WORK REQUEST:
Print only the lines below from the one with "T1: 正要呼叫 WebClient.DownloadStringTaskAsync()。" to the one with "Contents (19, 81, 50, 90)", both included, exactly as they stand. Leave pictures out.

====== PROVIDED ENTRIES

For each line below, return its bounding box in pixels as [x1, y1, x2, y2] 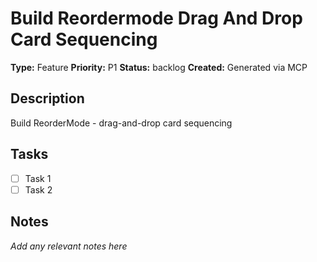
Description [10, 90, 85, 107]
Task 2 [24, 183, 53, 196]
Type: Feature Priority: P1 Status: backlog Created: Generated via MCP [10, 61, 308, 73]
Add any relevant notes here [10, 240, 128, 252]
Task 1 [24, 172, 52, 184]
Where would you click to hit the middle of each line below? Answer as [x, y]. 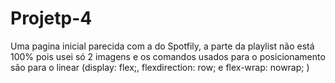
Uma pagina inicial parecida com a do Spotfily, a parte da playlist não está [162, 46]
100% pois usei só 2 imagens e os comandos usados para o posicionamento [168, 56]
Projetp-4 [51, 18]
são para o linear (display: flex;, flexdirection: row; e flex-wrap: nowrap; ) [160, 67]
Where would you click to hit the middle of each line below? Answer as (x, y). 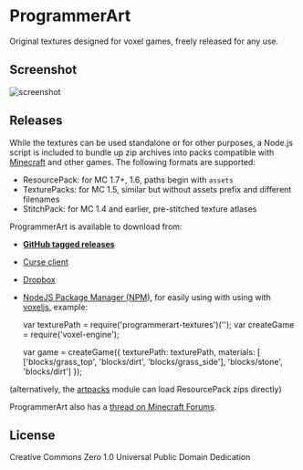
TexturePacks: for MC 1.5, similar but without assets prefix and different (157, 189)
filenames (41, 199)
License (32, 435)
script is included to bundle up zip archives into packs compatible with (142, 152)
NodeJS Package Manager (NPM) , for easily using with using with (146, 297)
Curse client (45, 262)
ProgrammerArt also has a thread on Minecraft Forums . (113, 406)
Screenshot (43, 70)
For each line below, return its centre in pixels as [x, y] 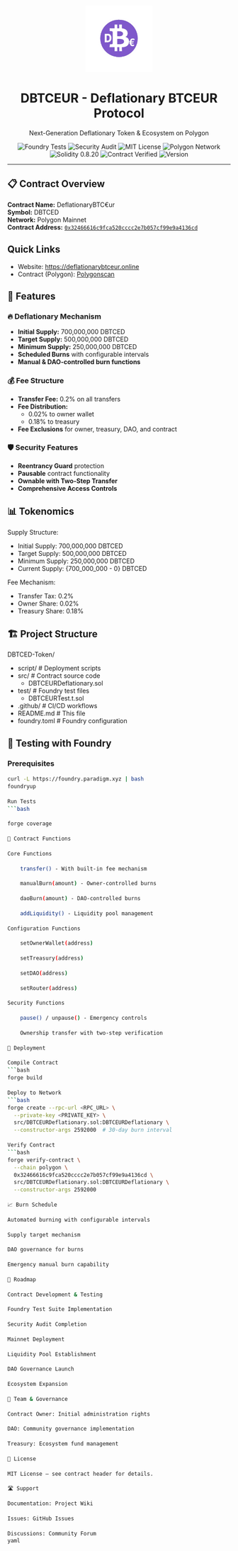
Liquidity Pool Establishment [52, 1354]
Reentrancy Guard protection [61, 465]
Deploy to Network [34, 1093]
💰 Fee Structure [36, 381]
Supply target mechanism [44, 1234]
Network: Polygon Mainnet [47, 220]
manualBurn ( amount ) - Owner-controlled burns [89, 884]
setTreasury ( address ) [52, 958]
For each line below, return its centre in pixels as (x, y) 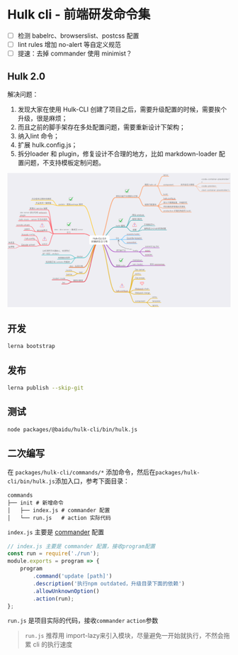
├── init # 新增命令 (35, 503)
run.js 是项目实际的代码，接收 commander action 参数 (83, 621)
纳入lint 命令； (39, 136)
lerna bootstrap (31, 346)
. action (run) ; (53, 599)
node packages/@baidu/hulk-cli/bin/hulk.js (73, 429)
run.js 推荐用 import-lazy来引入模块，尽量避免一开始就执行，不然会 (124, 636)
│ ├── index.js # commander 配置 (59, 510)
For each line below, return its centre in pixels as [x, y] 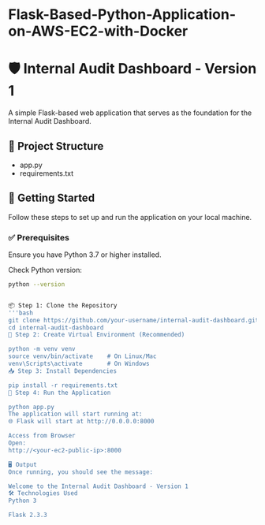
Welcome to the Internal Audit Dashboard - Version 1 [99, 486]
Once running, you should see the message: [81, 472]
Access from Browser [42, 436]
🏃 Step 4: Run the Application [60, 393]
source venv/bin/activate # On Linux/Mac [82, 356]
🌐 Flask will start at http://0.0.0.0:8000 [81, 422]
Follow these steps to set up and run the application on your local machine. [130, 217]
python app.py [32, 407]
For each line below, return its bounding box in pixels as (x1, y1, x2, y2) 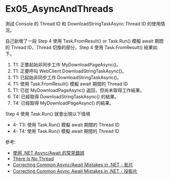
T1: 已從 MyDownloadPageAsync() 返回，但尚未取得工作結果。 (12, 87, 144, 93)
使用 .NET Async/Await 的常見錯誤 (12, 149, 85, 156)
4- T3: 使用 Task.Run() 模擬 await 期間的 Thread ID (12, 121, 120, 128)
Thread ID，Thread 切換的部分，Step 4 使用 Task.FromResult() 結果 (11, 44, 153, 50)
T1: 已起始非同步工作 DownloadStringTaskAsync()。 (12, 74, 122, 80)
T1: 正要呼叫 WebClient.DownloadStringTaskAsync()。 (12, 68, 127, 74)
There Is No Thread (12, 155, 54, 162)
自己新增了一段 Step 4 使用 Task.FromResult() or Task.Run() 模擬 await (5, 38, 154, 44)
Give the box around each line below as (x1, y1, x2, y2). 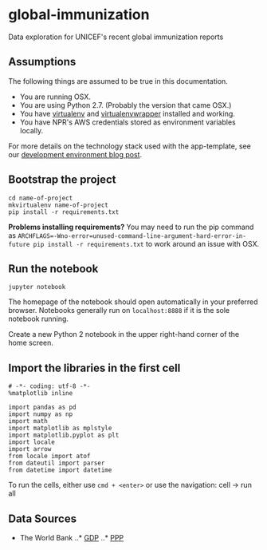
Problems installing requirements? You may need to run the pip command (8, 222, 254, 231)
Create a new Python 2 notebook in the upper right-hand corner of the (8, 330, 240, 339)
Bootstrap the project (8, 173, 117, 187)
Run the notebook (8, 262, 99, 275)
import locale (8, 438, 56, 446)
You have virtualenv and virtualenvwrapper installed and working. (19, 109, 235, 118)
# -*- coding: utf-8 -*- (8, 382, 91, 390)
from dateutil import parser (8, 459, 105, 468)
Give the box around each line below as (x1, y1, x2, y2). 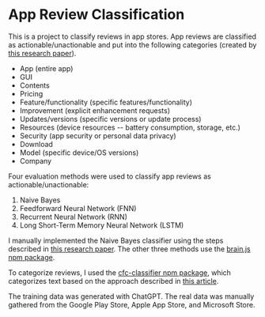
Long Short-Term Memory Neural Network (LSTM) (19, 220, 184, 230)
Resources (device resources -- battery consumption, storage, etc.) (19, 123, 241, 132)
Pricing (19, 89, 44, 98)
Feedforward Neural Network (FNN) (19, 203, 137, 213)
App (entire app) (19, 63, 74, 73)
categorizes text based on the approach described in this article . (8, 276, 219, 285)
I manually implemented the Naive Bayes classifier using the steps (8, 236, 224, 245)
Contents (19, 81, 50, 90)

============
====== PROVIDED ENTRIES

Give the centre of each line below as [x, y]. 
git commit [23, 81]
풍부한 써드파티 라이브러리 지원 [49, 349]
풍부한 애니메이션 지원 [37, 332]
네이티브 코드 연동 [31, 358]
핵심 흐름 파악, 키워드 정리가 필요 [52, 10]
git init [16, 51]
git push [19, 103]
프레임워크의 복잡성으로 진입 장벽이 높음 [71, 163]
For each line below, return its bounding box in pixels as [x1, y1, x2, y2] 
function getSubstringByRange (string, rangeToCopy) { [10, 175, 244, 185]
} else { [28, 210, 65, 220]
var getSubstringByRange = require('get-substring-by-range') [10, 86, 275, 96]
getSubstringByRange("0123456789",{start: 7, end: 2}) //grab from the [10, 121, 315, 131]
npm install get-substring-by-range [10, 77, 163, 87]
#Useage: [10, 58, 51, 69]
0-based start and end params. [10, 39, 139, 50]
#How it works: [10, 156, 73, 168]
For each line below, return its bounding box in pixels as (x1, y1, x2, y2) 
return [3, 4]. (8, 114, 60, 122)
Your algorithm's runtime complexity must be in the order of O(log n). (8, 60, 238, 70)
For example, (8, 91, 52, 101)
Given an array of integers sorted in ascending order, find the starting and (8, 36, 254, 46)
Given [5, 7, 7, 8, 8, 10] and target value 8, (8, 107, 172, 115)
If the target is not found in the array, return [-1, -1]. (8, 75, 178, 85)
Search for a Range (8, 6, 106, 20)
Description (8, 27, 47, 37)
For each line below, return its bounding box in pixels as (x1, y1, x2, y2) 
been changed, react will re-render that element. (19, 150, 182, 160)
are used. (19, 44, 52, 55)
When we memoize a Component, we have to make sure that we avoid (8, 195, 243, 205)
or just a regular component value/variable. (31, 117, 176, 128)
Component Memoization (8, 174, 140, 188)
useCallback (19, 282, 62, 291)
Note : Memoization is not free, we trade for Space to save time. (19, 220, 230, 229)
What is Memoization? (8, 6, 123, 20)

============

RESULT FOR THIS TASK:
T1: 正要呼叫 WebClient.DownloadStringTaskAsync()。 (12, 68, 127, 74)
There Is No Thread (12, 155, 54, 162)
自己新增了一段 Step 4 使用 Task.FromResult() or Task.Run() 模擬 await (5, 38, 154, 44)
Give the box around each line below as (x1, y1, x2, y2). 
Problems installing requirements? You may need to run the pip command (8, 222, 254, 231)
Create a new Python 2 notebook in the upper right-hand corner of the (8, 330, 240, 339)
Bootstrap the project (8, 173, 117, 187)
Run the notebook (8, 262, 99, 275)
import locale (8, 438, 56, 446)
You have virtualenv and virtualenvwrapper installed and working. (19, 109, 235, 118)
# -*- coding: utf-8 -*- (8, 382, 91, 390)
from dateutil import parser (8, 459, 105, 468)
Give the box around each line below as (x1, y1, x2, y2). 
Long Short-Term Memory Neural Network (LSTM) (19, 220, 184, 230)
Resources (device resources -- battery consumption, storage, etc.) (19, 123, 241, 132)
Pricing (19, 89, 44, 98)
Feedforward Neural Network (FNN) (19, 203, 137, 213)
App (entire app) (19, 63, 74, 73)
categorizes text based on the approach described in this article . (8, 276, 219, 285)
I manually implemented the Naive Bayes classifier using the steps (8, 236, 224, 245)
Contents (19, 81, 50, 90)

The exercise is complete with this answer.